Scrooge aveva le lacrime agli occhi. Guardò Battista.

« Perché dovrei iniziare, Battista? Per me è tutto finito... »

« No signore, gliel'ho già detto. Non è ancora finita. Non è ancora finita perché Goldie non è ancora nel Klondike. E anche quando sarà là, potrà sempre tornare. Nulla ha mai fine, principale... se lo si vuole. E ora, ripeto, faccia colazione. »

Il maggiordomo scese dalla scrivania e avvicinò il vassoio alle mani di Scrooge.

Poi si avviò alla porta.

« Ah, un'ultima cosa... io quei canti li ho sentiti davvero. Ci faccia caso anche lei, se le va »

 

 

 

 

 

 

 

 

 

 

 

Brigitta barcollava.

Si sentiva molto meglio, ma aveva un po' di mal di testa. E a causa di questo si era dovuta alzare per prendere la medicina adeguata. Non aveva voluto svegliare Daisy, che era tornata molto tardi ed aveva già fatto tanto per lei.

Mentre scartava la pillola da mettere nel bicchiere d'acqua, pensò che Daisy non le aveva raccontato nulla di ciò che era successo al deposito. Ma lei se lo era immaginato molto bene, sebbene non avesse indizi.

Si chiedeva cos'avrebbe fatto di lì a pochi minuti. Erano dieci alle otto, e non sarebbe certo tornata a letto.

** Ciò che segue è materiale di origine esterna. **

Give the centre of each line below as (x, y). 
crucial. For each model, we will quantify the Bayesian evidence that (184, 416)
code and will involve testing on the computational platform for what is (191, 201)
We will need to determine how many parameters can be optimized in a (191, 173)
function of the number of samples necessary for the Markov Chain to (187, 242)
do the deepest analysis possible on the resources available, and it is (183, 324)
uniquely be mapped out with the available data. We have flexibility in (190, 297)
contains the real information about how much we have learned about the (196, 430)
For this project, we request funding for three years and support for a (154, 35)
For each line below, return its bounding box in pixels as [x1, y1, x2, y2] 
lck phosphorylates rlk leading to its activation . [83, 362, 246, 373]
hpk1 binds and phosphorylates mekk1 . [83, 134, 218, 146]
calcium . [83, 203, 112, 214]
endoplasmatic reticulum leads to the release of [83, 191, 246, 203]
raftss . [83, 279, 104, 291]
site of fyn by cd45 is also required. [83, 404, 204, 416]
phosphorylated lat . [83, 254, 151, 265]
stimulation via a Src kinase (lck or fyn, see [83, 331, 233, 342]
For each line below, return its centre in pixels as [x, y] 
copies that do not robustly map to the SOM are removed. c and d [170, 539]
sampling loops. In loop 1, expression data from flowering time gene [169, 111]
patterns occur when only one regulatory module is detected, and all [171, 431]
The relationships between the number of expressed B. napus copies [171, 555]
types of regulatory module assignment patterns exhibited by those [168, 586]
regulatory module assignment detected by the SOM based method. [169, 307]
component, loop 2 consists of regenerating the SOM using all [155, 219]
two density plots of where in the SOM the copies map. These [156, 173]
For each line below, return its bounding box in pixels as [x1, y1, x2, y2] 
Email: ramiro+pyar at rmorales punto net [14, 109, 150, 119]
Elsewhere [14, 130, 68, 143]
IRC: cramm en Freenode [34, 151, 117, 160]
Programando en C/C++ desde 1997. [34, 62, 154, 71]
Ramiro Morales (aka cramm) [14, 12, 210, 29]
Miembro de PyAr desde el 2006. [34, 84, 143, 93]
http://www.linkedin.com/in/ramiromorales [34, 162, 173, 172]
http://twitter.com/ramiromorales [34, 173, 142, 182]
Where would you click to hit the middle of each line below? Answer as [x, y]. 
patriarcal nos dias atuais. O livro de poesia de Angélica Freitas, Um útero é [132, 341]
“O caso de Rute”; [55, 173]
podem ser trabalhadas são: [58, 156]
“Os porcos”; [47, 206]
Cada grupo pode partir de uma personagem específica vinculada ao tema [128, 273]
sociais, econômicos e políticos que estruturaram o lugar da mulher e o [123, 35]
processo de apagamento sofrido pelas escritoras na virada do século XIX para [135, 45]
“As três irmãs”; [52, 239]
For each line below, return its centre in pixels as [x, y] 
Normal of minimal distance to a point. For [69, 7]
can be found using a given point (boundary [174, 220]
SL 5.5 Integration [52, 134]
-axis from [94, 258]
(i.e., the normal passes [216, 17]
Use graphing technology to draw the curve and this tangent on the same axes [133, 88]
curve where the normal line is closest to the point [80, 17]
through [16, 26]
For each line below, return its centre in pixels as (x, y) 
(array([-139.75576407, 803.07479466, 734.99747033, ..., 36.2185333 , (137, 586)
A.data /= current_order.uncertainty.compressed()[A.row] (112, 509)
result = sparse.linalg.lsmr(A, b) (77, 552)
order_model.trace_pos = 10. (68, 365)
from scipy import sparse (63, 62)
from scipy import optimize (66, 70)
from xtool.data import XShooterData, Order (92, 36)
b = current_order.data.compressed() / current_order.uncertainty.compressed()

Sciacquò il bicchiere nell'acquaio e lo rimise al suo posto. Accese la radio, mettendosi sul divano.

Davano musica.

Ricordò che fino ai giorni precedenti aveva sentito che quello stesso giorno, secondo i media, sarebbe accaduto qualcosa di catastrofico. Nessuno aveva saputo spiegare cosa, ma la paura si era sparsa velocemente, così come la nebbia e il freddo.

Ricordò di essersi impressionata la prima volta che l'aveva sentito dire. Aveva avuto paura.

Ma adesso solo il pensiero di qualcosa di catastrofico la faceva ridere.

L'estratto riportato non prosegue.